[Collection entries]
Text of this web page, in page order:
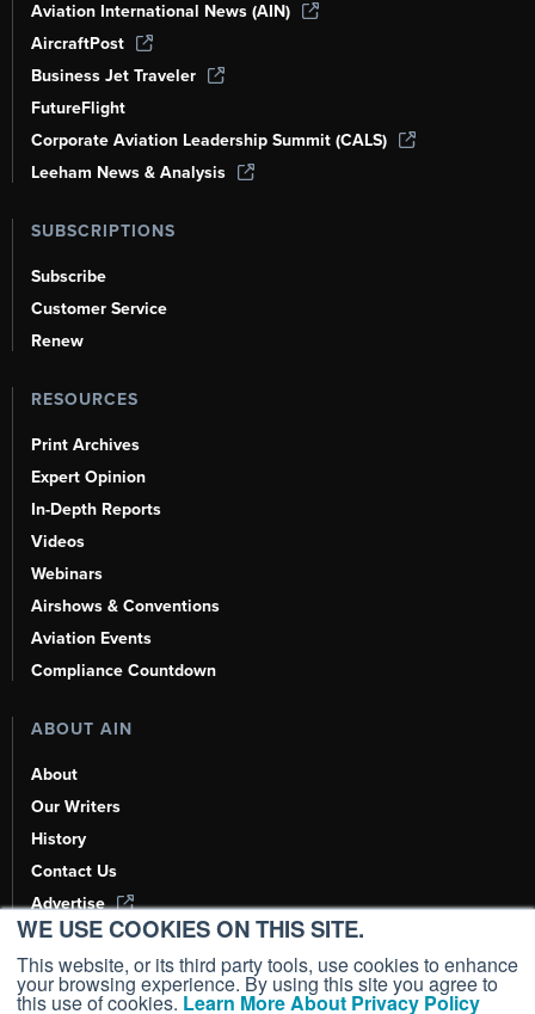
WE USE COOKIES ON THIS SITE.
This website, or its third party tools, use cookies to enhance
your browsing experience. By using this site you agree to
this use of cookies. Learn More About Privacy Policy
Aviation International News (AIN)
AircraftPost
Business Jet Traveler
FutureFlight
Corporate Aviation Leadership Summit (CALS)
Leeham News & Analysis
SUBSCRIPTIONS
Subscribe
Customer Service
Renew
RESOURCES
Print Archives
Expert Opinion
In-Depth Reports
Videos
Webinars
Airshows & Conventions
Aviation Events
Compliance Countdown
ABOUT AIN
About
Our Writers
History
Contact Us
Advertise
AI, Learn About Us Here
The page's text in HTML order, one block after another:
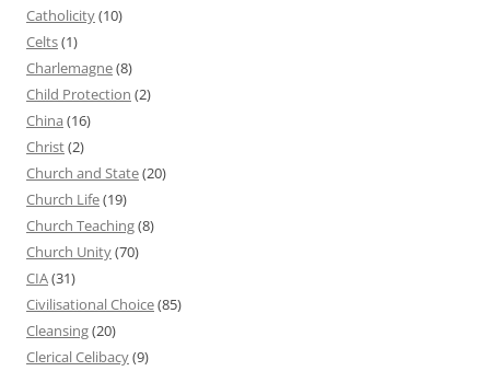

• **WHAT THE EXERCISE ASKS**: Set down exactly the lines of the data above, beginning with the line that has "your browsing experience." and ending with the line that has "Our Writers", and no others.

• **WRITTEN SOLUTION**:
your browsing experience. By using this site you agree to
this use of cookies. Learn More About Privacy Policy
Aviation International News (AIN)
AircraftPost
Business Jet Traveler
FutureFlight
Corporate Aviation Leadership Summit (CALS)
Leeham News & Analysis
SUBSCRIPTIONS
Subscribe
Customer Service
Renew
RESOURCES
Print Archives
Expert Opinion
In-Depth Reports
Videos
Webinars
Airshows & Conventions
Aviation Events
Compliance Countdown
ABOUT AIN
About
Our Writers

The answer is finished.